BACE (Build a Connection Everywhere) is the product line created by EVALAN to help anyone digitalize their assets and build state-of-the-art Internet of Things (IoT) applications quickly.
BACE has two highly integrated parts: the BACE gateway and the BACE Cloud, a PaaS (Platform as a Service) that provides four pillar services and combines several applications to help you build your IoT solution without having to worry about building and maintaining the underlying infrastructure.
The BACE PaaS as a private deployment
The standard BACE platform is hosted on a shared cloud resource with other tenants and EVALAN takes care of all operations related to the infrastructure, maintenance, scaling and security.
We are aware that companies in some industries need to follow specific privacy and security regulations. For them, we offer the flexibility to run a private instance of BACE platform under their own Microsoft Azure account. This provides them with full control of anything happening in the system, with our guarantee of:
- Smooth operations and a maintenance free data pipeline.
- Easy configurability when changes are needed, or devices/users need to be added.
- Optional operational services for keeping devices up to date and running.
More on Security
Because the security of an IoT deployment depends on the protection of all its components, we implement security from the design stage at device and cloud level and pay special attention to privacy.

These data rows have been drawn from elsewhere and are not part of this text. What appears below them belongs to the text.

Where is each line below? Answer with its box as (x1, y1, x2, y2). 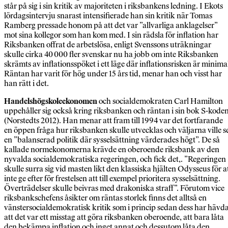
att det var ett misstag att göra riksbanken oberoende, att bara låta (4, 212, 224, 222)
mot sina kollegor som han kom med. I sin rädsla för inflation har (4, 30, 218, 40)
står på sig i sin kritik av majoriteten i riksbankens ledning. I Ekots (4, 1, 223, 11)
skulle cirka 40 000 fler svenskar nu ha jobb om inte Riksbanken (4, 49, 218, 60)
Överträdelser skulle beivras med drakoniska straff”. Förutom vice (4, 183, 224, 193)
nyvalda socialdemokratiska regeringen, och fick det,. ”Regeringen (4, 154, 226, 164)
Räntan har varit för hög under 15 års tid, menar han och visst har (4, 69, 222, 79)
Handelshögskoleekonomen (4, 96, 97, 106)

Security at the Gateway level
1. Flash Encryption
First, during the assembly process, the BACE gateways are protected with flash encryption, which helps keep the data stored on the device safe from unauthorized access or tampering. Each gateway has its own unique key for encrypting and decrypting stored data on the microcontroller, which cannot be accessed by any third party.
2. Firmware Encryption
Second, the firmware running on the gateway is also encrypted which makes it difficult for anyone to see how the firmware works or to access any sensitive information that it may hold.
3. Secure Boot
Third, to prevent malicious software or firmware from being installed on the device, the BACE gateways do secure boots. This feature prevents unauthorized firmware from running on a gateway manufactured by EVALAN, and hence helps to avert cyber-attacks and other security breaches.
4. Identity Certificate
Fourth, to connect with the BACE Cloud, each gateway includes a specific identity certificate which gets verified and authenticated every time a communication to the Cloud platform occurs. Furthermore, the communication between the device and Cloud is also encrypted.
Related to the last point, is the fact that we also support encryption for wireless communication (e.g., Z-Wave and Wi-Fi) with third party devices that support it; this is especially needed when sending sensitive information, for example in healthcare.
Security at Cloud level
The security at the Cloud level is divided by design into several layers, including separate security for the data in transit and for the data in rest. For the former, when information is sent from one system to another, the information is encrypted following several protocols.
For the latter, we implement secure passwords, roles and permissions, which means that access to data is done through accounts and granted based on roles and functionalities that specific users need. Furthermore, the information is isolated and kept in a private network.
In that sense, if a breach occurs, only data in transit is visible, thus limiting the attack surface.
Privacy by design
Finally, it is important to note that our systems always consider the sensitivity of data and do not store or send personal information. In that sense, we follow the subsequent principles to ensure privacy and compliance to the GDPR:
- Data minimization: we only collect the necessary amount of data for the service.
- Storage limitation: we offer automatic retention of data based on a custom retention period.
- Integrity and confidentiality: the data is stored securely and confidentially in our private databases.
- Transparency: EVALAN is open and clear about all security and privacy principles applied in its IoT solutions.